Two weeks have passed and somehow James Conway is still in a job. He is the director of the English Touring Opera, despite having fired 14 of its musicians because they were born with the wrong colour of skin. These middle- to late-career musicians were presented with a letter from James informing them that henceforth the ETO was no place for goddam honkys. Well, OK, it didn’t quite say that — it thanked them for their excellent work and told them they were out on their ears because Conway wanted to make the orchestra more ethnically diverse.
The ETO claimed they had carried out this cracker pogrom at the behest of the Arts Council — which wouldn’t have surprised me terribly. But the Arts Council reacted with commendably apoplectic fury and said it had made no such demands and announced it would be investigating the issue. Since then there has been radio silence from Conway and the ETO. What he did was the very quintessence of racism, of course, but then across the country there are managers — especially in the public sector — desperately trying to outwoke each other with ever more obnoxious policy statements. What we need to do, as a country, is sack them all and send them to that Scottish island I mentioned last week to commune with the cormorants and great northern divers.

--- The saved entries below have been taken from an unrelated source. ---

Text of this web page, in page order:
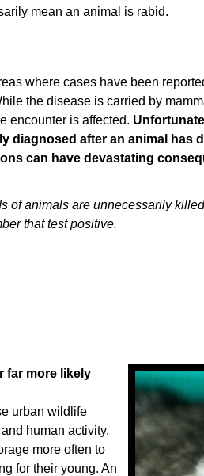
mean an animal is rabid.
where cases have been
the disease is carried by
encounter is affected.
diagnosed after an animal has
can have devastating
of animals are unnecessarily
that test positive.
far more likely
urban wildlife
human activity.
more often to
for their young. An
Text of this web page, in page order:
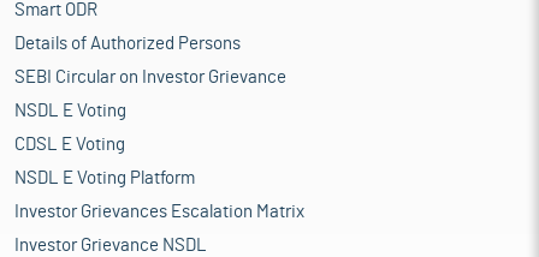
Smart ODR
Details of Authorized Persons
SEBI Circular on Investor Grievance
NSDL E Voting
CDSL E Voting
NSDL E Voting Platform
Investor Grievances Escalation Matrix
Investor Grievance NSDL
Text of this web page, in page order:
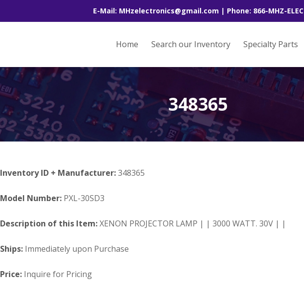
E-Mail: MHzelectronics@gmail.com | Phone: 866-MHZ-ELEC
Home Search our Inventory Specialty Parts
348365
Inventory ID + Manufacturer:348365
Model Number:PXL-30SD3
Description of this Item:XENON PROJECTOR LAMP | | 3000 WATT. 30V | |
Ships: Immediately upon Purchase
Price: Inquire for Pricing
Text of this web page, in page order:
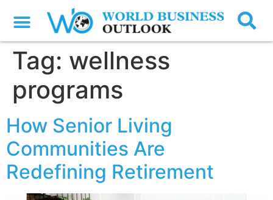
Tag: wellness
programs
How Senior Living
Communities Are
Redefining Retirement
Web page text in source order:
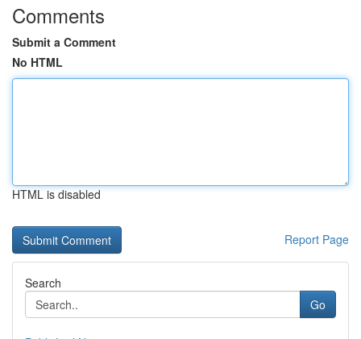
Comments
Submit a Comment
No HTML
HTML is disabled
Report Page
Search
Go
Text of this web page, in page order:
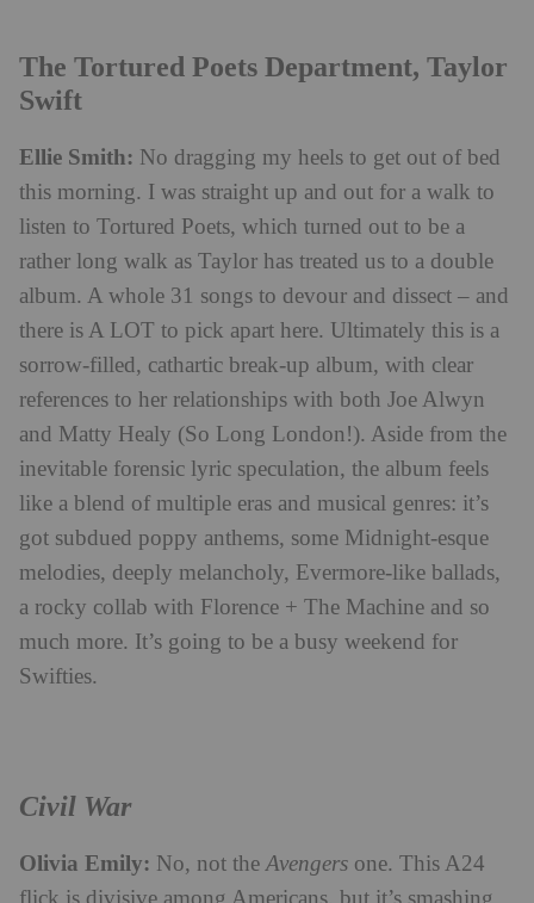
The Tortured Poets Department, Taylor
Swift
Ellie Smith: No dragging my heels to get out of bed
this morning. I was straight up and out for a walk to
listen to Tortured Poets, which turned out to be a
rather long walk as Taylor has treated us to a double
album. A whole 31 songs to devour and dissect – and
there is A LOT to pick apart here. Ultimately this is a
sorrow-filled, cathartic break-up album, with clear
references to her relationships with both Joe Alwyn
and Matty Healy (So Long London!). Aside from the
inevitable forensic lyric speculation, the album feels
like a blend of multiple eras and musical genres: it’s
got subdued poppy anthems, some Midnight-esque
melodies, deeply melancholy, Evermore-like ballads,
a rocky collab with Florence + The Machine and so
much more. It’s going to be a busy weekend for
Swifties.
Civil War
Olivia Emily: No, not theAvengers one. This A24
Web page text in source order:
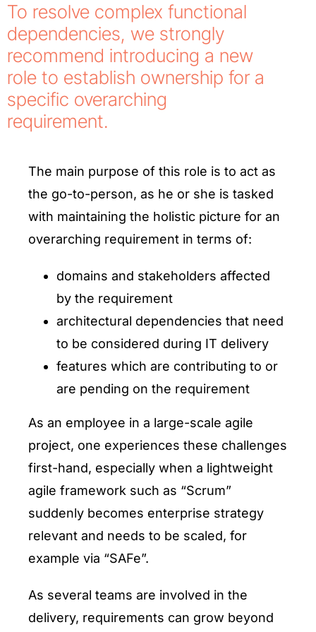
To resolve complex functional
dependencies, we strongly
recommend introducing a new
role to establish ownership for a
specific overarching
requirement.
The main purpose of this role is to act as
the go-to-person, as he or she is tasked
with maintaining the holistic picture for an
overarching requirement in terms of:
domains and stakeholders affected
by the requirement
architectural dependencies that need
to be considered during IT delivery
features which are contributing to or
are pending on the requirement
As an employee in a large-scale agile
project, one experiences these challenges
first-hand, especially when a lightweight
agile framework such as “Scrum”
suddenly becomes enterprise strategy
relevant and needs to be scaled, for
example via “SAFe”.
As several teams are involved in the
delivery, requirements can grow beyond
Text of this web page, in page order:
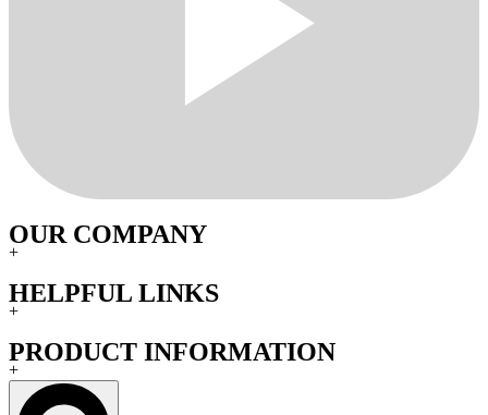
OUR COMPANY
+
HELPFUL LINKS
+
PRODUCT INFORMATION
+
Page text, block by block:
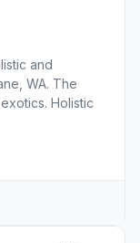
and
WA. The
Holistic

The culture war is sweeping through classical music at the moment, as each institution engages in escalating bouts of virtue-signalling. So, the Royal Academy of Music is debating whether it should set fire to its priceless collection of pianos and violins because they are tainted by the colonial trade in ebony and ivory.
Meanwhile, a black American academic, Philip Ewell, is leading another vanguard in pursuit of the destruction of western classical music which, the chippy idiot avers, is rooted in racism.